Setting up my home NAS

Outlining my process for setting my home NAS (Network Access Storage) using a Raspberry PI 4 (8GB RAM) with an external 4TB Hard drive. This Article will outline many of the things I learnt along the way. I will be splitting it into many smaller sections so that while some may become irrelevant someday, hopefully some others may stay relevant for longer.

I will keep adding and updating sections of this blog as i learn more since this is more of a brain dump of what i learnt and not a definitive guide on how to setup a NAS

Topics discussed:

How to choose the setup
OMV vs Raspberry Pi OS with Samba
Setting up OMV (Docker and Portainer too)
Testing speeds
Backing up files
Extras I have installed

Choosing the setup

The setup i went with was:

Raspberry pi 4 (8GB RAM) running Open Media Vault
4TB Seagate Iron Wolf (NAS Drive)
USB3 external 3.5in HDD enclosure
Gigabit AC router
Backup 1TB USB Harddrive

The three most important choices for me while setting up a NAS:

Data transfer bottleneck:
This is the slowest point in the chain, no SSD or thunderbolt connection will speed up your NAS if the slowest thing in the chain is bogging you down. (For me it was the gigabit port)
CPU and RAM:
As the number of hosted applications on the NAS increases and you have more concurrent and CPU intensive tasks running such as a PLEX server transcoding 4k movies, the CPU and RAM will throttle performance. (Here is where a entry level out of the box NAS solution failed)
Redundancy:
No NAS is complete without data redundancy.

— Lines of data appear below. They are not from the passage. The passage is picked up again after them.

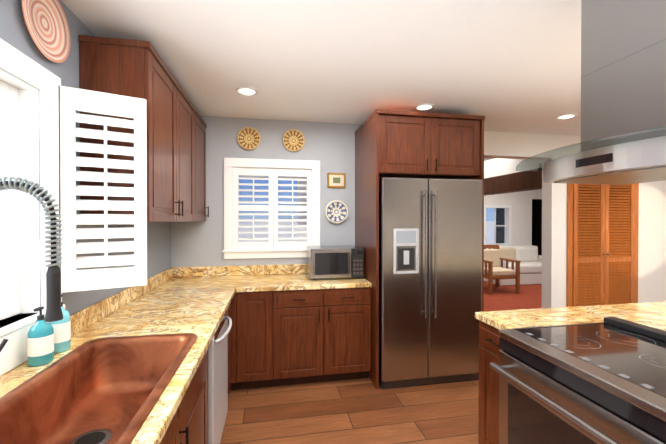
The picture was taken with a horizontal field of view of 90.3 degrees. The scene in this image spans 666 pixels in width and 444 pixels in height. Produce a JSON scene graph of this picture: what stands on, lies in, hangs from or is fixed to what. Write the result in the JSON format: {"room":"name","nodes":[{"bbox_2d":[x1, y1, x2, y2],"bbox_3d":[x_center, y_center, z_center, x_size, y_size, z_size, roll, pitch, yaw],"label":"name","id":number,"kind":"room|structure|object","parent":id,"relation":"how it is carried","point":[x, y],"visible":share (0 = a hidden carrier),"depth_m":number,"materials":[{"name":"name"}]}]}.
{"room":"kitchen","nodes":[
{"label":"kitchen","id":0,"kind":"room"},
{"bbox_2d":[0,0,170,326],"bbox_3d":[-1.116,0.215,0.257,0.150,2.500,6.370,0,0,-10],"label":"wall","id":1,"kind":"structure","parent":0,"point":[14,32],"depth_m":1.67,"materials":[{"name":"grey paint"}]},
{"bbox_2d":[0,38,64,375],"bbox_3d":[-1.089,-0.046,0.174,0.171,1.218,2.780,0,0,-10],"label":"window","id":2,"kind":"structure","parent":1,"relation":"in","point":[26,110],"depth_m":1.40,"materials":[{"name":"white painted wood"}]},
{"bbox_2d":[21,0,70,62],"bbox_3d":[-1.239,-0.859,1.432,0.026,0.310,0.310,0,0,-10],"label":"plate","id":3,"kind":"object","parent":1,"relation":"attached to","point":[46,23],"visible":1,"depth_m":1.45,"materials":[{"name":"pink ceramic"}]},
{"bbox_2d":[59,86,146,292],"bbox_3d":[-1.111,-0.150,1.612,0.357,0.950,0.050,0,0,-30],"label":"window shutter","id":4,"kind":"object","parent":1,"relation":"attached to","point":[72,100],"visible":1,"depth_m":1.60,"materials":[{"name":"white painted wood"}]},
{"bbox_2d":[79,35,198,222],"bbox_3d":[-1.244,-0.482,2.280,0.329,0.965,1.106,0,0,-10],"label":"upper cabinet","id":5,"kind":"object","parent":1,"relation":"attached to","point":[176,155],"depth_m":1.84,"materials":[{"name":"brown wood"}]},
{"bbox_2d":[199,115,206,220],"bbox_3d":[-1.375,-0.487,2.990,0.329,0.965,0.586,0,0,-10],"label":"upper cabinet","id":6,"kind":"object","parent":1,"relation":"attached to","point":[202,125],"depth_m":3.15,"materials":[{"name":"brown wood"}]},
{"bbox_2d":[298,177,305,240],"bbox_3d":[-0.361,0.177,5.541,0.150,2.500,3.750,0,0,-10],"label":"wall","id":7,"kind":"structure","parent":0,"point":[303,182],"depth_m":6.52,"materials":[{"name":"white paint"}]},
{"bbox_2d":[61,0,580,177],"bbox_3d":[3.365,-1.109,3.656,10.200,0.100,11.450,0,0,-10],"label":"ceiling","id":8,"kind":"structure","parent":0,"point":[512,66],"depth_m":2.07,"materials":[{"name":"white paint"}]},
{"bbox_2d":[235,87,258,95],"bbox_3d":[-0.691,-1.047,2.660,0.184,0.010,0.184,0,0,-10],"label":"recessed light","id":9,"kind":"object","parent":8,"relation":"in","point":[246,91],"visible":1,"depth_m":2.66,"materials":[{"name":"white"}]},
{"bbox_2d":[414,103,434,110],"bbox_3d":[0.837,-1.049,3.033,0.184,0.010,0.184,0,0,-10],"label":"recessed light","id":10,"kind":"object","parent":8,"relation":"in","point":[424,107],"visible":1,"depth_m":3.03,"materials":[{"name":"white"}]},
{"bbox_2d":[484,158,541,195],"bbox_3d":[2.454,-0.766,6.069,0.180,0.619,3.776,0,0,-10],"label":"beam","id":11,"kind":"structure","parent":8,"relation":"attached to","point":[502,175],"depth_m":4.89,"materials":[{"name":"brown wood"}]},
{"bbox_2d":[555,113,577,119],"bbox_3d":[2.331,-1.051,3.309,0.184,0.010,0.184,0,0,-10],"label":"recessed light","id":12,"kind":"object","parent":8,"relation":"in","point":[567,116],"visible":0.96,"depth_m":3.31,"materials":[{"name":"white"}]},
{"bbox_2d":[516,0,665,184],"bbox_3d":[1.133,-0.607,1.235,0.610,0.869,1.040,0,0,-10],"label":"range hood","id":13,"kind":"object","parent":8,"relation":"hanging from","point":[623,92],"visible":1,"depth_m":1.22,"materials":[{"name":"silver metal"}]},
{"bbox_2d":[220,378,478,443],"bbox_3d":[3.365,1.471,3.675,10.200,0.060,11.450,0,0,-10],"label":"floor","id":14,"kind":"structure","parent":0,"point":[360,411],"depth_m":2.49,"materials":[{"name":"brown wood"}]},
{"bbox_2d":[165,303,230,434],"bbox_3d":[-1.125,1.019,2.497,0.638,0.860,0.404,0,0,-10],"label":"base cabinet","id":15,"kind":"object","parent":14,"relation":"on","point":[188,424],"depth_m":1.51,"materials":[{"name":"brown wood"}]},
{"bbox_2d":[0,265,243,443],"bbox_3d":[-0.838,0.529,1.073,0.690,0.140,4.569,0,0,-10],"label":"countertop","id":16,"kind":"structure","parent":15,"relation":"on","point":[194,300],"depth_m":1.86,"materials":[{"name":"stone"}]},
{"bbox_2d":[0,176,62,351],"bbox_3d":[-1.006,0.208,1.050,0.283,0.700,0.101,0,0,-10],"label":"faucet","id":17,"kind":"object","parent":16,"relation":"on","point":[54,313],"visible":1,"depth_m":1.04,"materials":[{"name":"stainless steel"},{"name":"black plastic"}]},
{"bbox_2d":[27,306,53,366],"bbox_3d":[-1.154,0.446,1.309,0.080,0.221,0.080,0,0,-10],"label":"soap bottle","id":18,"kind":"object","parent":16,"relation":"on","point":[40,343],"visible":0.98,"depth_m":1.28,"materials":[{"name":"teal plastic"},{"name":"white label"},{"name":"black plastic"}]},
{"bbox_2d":[48,295,70,353],"bbox_3d":[-1.181,0.435,1.431,0.076,0.241,0.076,0,0,-10],"label":"soap bottle","id":19,"kind":"object","parent":16,"relation":"on","point":[62,335],"visible":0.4,"depth_m":1.41,"materials":[{"name":"teal"}]},
{"bbox_2d":[0,333,196,443],"bbox_3d":[-0.807,0.663,1.095,0.490,0.226,1.040,0,0,-10],"label":"sink","id":20,"kind":"object","parent":16,"relation":"in","point":[108,390],"visible":0.92,"depth_m":1.32,"materials":[{"name":"orange metal"}]},
{"bbox_2d":[208,309,231,443],"bbox_3d":[-0.969,1.025,2.014,0.675,0.855,0.590,0,0,-10],"label":"dishwasher","id":21,"kind":"object","parent":14,"relation":"on","point":[217,380],"visible":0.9,"depth_m":1.95,"materials":[{"name":"silver metal"}]},
{"bbox_2d":[231,287,370,389],"bbox_3d":[-0.304,1.015,3.159,1.213,0.859,0.664,0,0,-10],"label":"base cabinet","id":22,"kind":"object","parent":14,"relation":"on","point":[289,337],"visible":0.98,"depth_m":2.87,"materials":[{"name":"brown wood"}]},
{"bbox_2d":[240,264,371,291],"bbox_3d":[-0.281,0.514,3.173,1.166,0.140,0.639,0,0,-10],"label":"countertop","id":23,"kind":"structure","parent":22,"relation":"on","point":[284,277],"depth_m":3.09,"materials":[{"name":"stone"}]},
{"bbox_2d":[307,245,363,279],"bbox_3d":[0.016,0.395,3.290,0.515,0.294,0.417,0,0,-10],"label":"microwave","id":24,"kind":"object","parent":23,"relation":"on","point":[337,261],"visible":1,"depth_m":3.12,"materials":[{"name":"silver metal"}]},
{"bbox_2d":[355,109,484,388],"bbox_3d":[0.813,0.236,3.310,1.040,2.415,0.762,0,0,-10],"label":"tall cabinet","id":25,"kind":"object","parent":14,"relation":"on","point":[402,144],"visible":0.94,"depth_m":2.98,"materials":[{"name":"brown wood"}]},
{"bbox_2d":[379,177,481,388],"bbox_3d":[0.823,0.529,3.257,0.950,1.830,0.816,0,0,-10],"label":"fridge","id":26,"kind":"object","parent":14,"relation":"on","point":[430,267],"visible":0.94,"depth_m":2.90,"materials":[{"name":"silver metal"}]},
{"bbox_2d":[478,321,500,443],"bbox_3d":[1.194,1.024,1.901,0.574,0.860,0.346,0,0,-10],"label":"base cabinet","id":27,"kind":"object","parent":14,"relation":"on","point":[488,407],"visible":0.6,"depth_m":1.90,"materials":[{"name":"brown wood"}]},
{"bbox_2d":[475,301,665,330],"bbox_3d":[2.069,0.581,0.773,1.900,0.040,2.925,0,0,-10],"label":"countertop","id":28,"kind":"structure","parent":27,"relation":"on","point":[651,314],"depth_m":1.96,"materials":[{"name":"stone"}]},
{"bbox_2d":[484,281,541,310],"bbox_3d":[3.265,1.415,6.427,4.300,0.012,3.000,0,0,-10],"label":"living room rug","id":29,"kind":"object","parent":14,"relation":"on","point":[500,298],"visible":0.17,"depth_m":6.11,"materials":[{"name":"red carpet"}]},
{"bbox_2d":[484,245,520,294],"bbox_3d":[3.301,0.948,6.781,0.670,0.918,0.670,0,0,-10],"label":"armchair","id":30,"kind":"object","parent":29,"relation":"on","point":[493,270],"visible":0.65,"depth_m":6.56,"materials":[{"name":"fabric"}]},
{"bbox_2d":[484,245,541,285],"bbox_3d":[4.355,0.995,7.819,1.550,0.808,0.890,0,0,-10],"label":"sofa","id":31,"kind":"object","parent":29,"relation":"on","point":[529,257],"visible":0.38,"depth_m":7.61,"materials":[{"name":"fabric"}]},
{"bbox_2d":[489,317,665,443],"bbox_3d":[1.207,0.983,1.260,0.772,0.950,0.911,0,0,-10],"label":"range","id":32,"kind":"object","parent":14,"relation":"on","point":[604,382],"visible":1,"depth_m":1.32,"materials":[{"name":"black glass"}]},
{"bbox_2d":[171,116,665,307],"bbox_3d":[2.107,0.188,4.013,7.550,2.500,0.150,0,0,-10],"label":"wall","id":33,"kind":"structure","parent":0,"point":[330,147],"depth_m":3.56,"materials":[{"name":"grey paint"}]},
{"bbox_2d":[237,127,260,149],"bbox_3d":[-0.852,-0.847,3.366,0.230,0.230,0.026,0,0,-10],"label":"plate","id":34,"kind":"object","parent":33,"relation":"attached to","point":[248,138],"visible":0.98,"depth_m":3.37,"materials":[{"name":"beige wicker"}]},
{"bbox_2d":[222,158,319,258],"bbox_3d":[-0.629,-0.138,3.486,1.010,1.020,0.189,0,0,-10],"label":"window","id":35,"kind":"structure","parent":33,"relation":"in","point":[273,170],"depth_m":3.43,"materials":[{"name":"white painted wood"},{"name":"glass"}]},
{"bbox_2d":[283,129,304,150],"bbox_3d":[-0.409,-0.848,3.448,0.230,0.230,0.026,0,0,-10],"label":"plate","id":36,"kind":"object","parent":33,"relation":"attached to","point":[293,139],"visible":1,"depth_m":3.45,"materials":[{"name":"beige wicker"}]},
{"bbox_2d":[327,173,345,187],"bbox_3d":[0.037,-0.443,3.540,0.200,0.160,0.020,0,0,-10],"label":"picture frame","id":37,"kind":"object","parent":33,"relation":"attached to","point":[336,180],"visible":1,"depth_m":3.53,"materials":[{"name":"gold metal"}]},
{"bbox_2d":[325,200,347,223],"bbox_3d":[0.038,-0.108,3.535,0.250,0.250,0.026,0,0,-10],"label":"plate","id":38,"kind":"object","parent":33,"relation":"attached to","point":[336,211],"visible":0.94,"depth_m":3.54,"materials":[{"name":"white ceramic"}]},
{"bbox_2d":[566,183,638,306],"bbox_3d":[3.400,0.402,4.143,1.060,2.070,0.064,0,0,-10],"label":"closet door","id":39,"kind":"structure","parent":33,"relation":"attached to","point":[602,240],"depth_m":4.14,"materials":[{"name":"brown wood"}]},
{"bbox_2d":[484,189,541,254],"bbox_3d":[3.386,0.159,8.245,8.500,2.500,0.150,0,0,-10],"label":"wall","id":40,"kind":"structure","parent":0,"point":[526,217],"depth_m":8.45,"materials":[{"name":"white paint"}]},
{"bbox_2d":[484,205,511,245],"bbox_3d":[4.106,0.098,8.337,0.790,1.040,0.110,0,0,-10],"label":"window","id":41,"kind":"structure","parent":40,"relation":"in","point":[494,207],"depth_m":8.34,"materials":[{"name":"white"}]},
{"label":"outside","id":42,"kind":"structure","parent":0,"visible":0},
{"bbox_2d":[239,221,493,243],"bbox_3d":[-0.060,1.707,-0.082,600.000,0.320,600.000,0,0,-10],"label":"ground","id":43,"kind":"structure","parent":42,"point":[490,237],"depth_m":47.34,"materials":[{"name":"white"}]}
]}

Not all redundancy is the same and you may not need to redundantly backup everything. (In most cases, the data you absolutely cannot lose is far less than the total size of the NAS, just backup that and you should be good)

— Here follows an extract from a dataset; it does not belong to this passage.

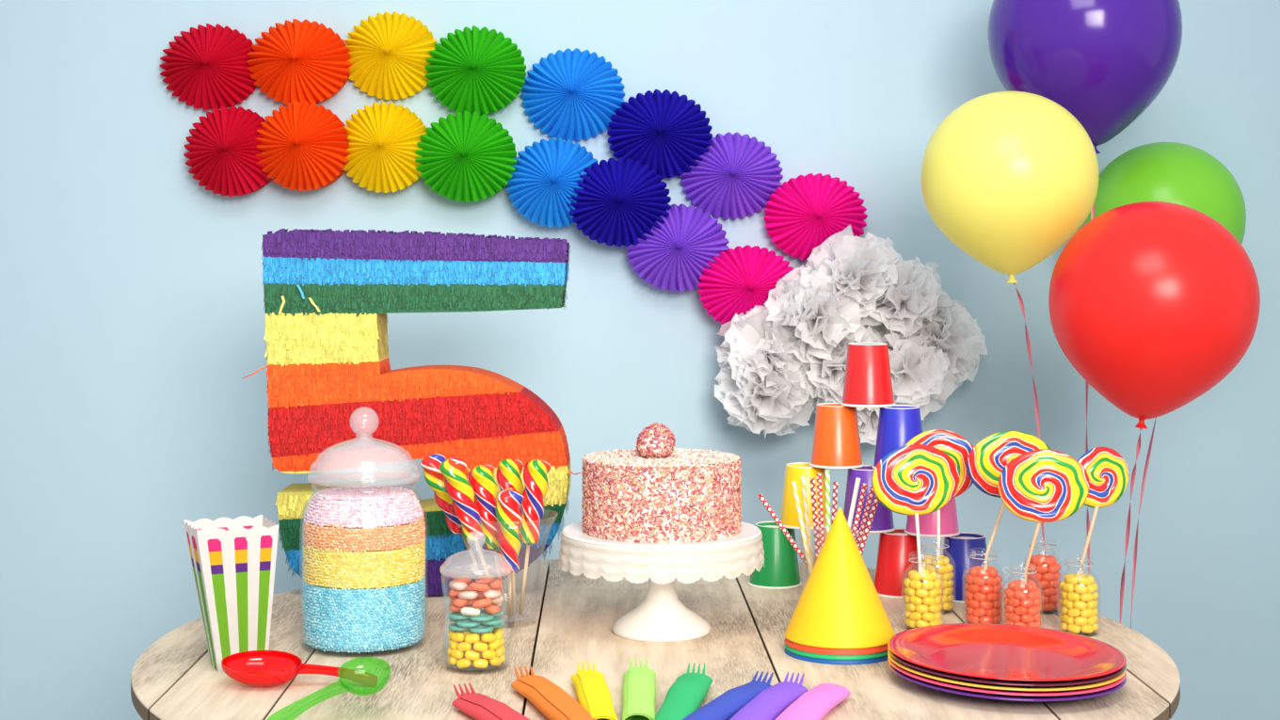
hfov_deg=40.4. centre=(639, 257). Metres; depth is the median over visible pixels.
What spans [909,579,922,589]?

Reasons for picking each of these:

Raspberry Pi 4

Prior Raspberry Pi’ s had slower IO, with RPi 4 we get a

1.5Ghz CPU
upto 8GB RAM
USB 3.0 (5Gbps)
Gigabit Ethernet.

This is more powerful that an entry level Synology NAS with our only bottleneck being the Gigabit Ethernet. All for a low price of $75 ($35 for the 2GB RAM model)

The Pi also supported Open Media Vault (an open source NAS software) and all major NAS applications. It was well suited for a home server.

4TB Segate NAS drive + Enclosure

The options here were, off the shelf external hdd, off the shelf external ssd, or internal HDD with enclosure. The SSD vs HDD argument was easy for 2 reasons:

SSD Electron Decay
The real bottleneck is still going to be the Gigabit ethernet

The Internal dive choice was less clear, but I went with an internal drive for better flexibility in terms of drive choice (Choosing a NAS drive instead of a Desktop drive for around the same price). At the time of writing, this and the enclosure cost me 120$

Gigabit AC router

At the time of writing, without the setup getting too expensive, the fastest and most reasonable communication port was a gigabit ethernet port. Every device i had in the chain supported it and the transfer speeds were reasonable for almost all my use cases. With this in mind, I just bought the cheapest gigabit router on Amazon.

Total cost of setup

RPI4: $75
Case: $25 (Yes I bought the fanciest one cause why not)
Router: $45
HDD: $100
Enclosure: $25

Total: $280

If you already have a gigabit router, get the cheaper Pi4 (2GB RAM) and buy a cheap 3$ case, the total is ~160$, cheaper than an entry level Synology NAS (Synology DS120j) with far more flexibility and power.

OMV vs Pi with Samba

This was a big decision given that my use case for a home server was very simple, an easily accessible NAS from any device on the network. The Benefit of a NAS software like Open Media Vault was not immediately obvious to me. Since giving it a go, here are my lessons:

OMV (and similar NAS softwares) makes the setup a NAS exponentially easier. Once i had OMV setup on the PI, the next steps were just clicking buttons with a very small learning curve.
You realize that there are a lot of auxillary services that you never knew you needed and probably should have. Things such as:
- FTP, RSync
- A Simple Web GUI
- Access control and monitoring
- Disk management (Mounting, Formatting, Sharing, Disk Allocation etc,)
- Update management
- RAID (not something I used but still)
Samba is not the easiest/best way to file share (yeah, sometimes you just have to RSync)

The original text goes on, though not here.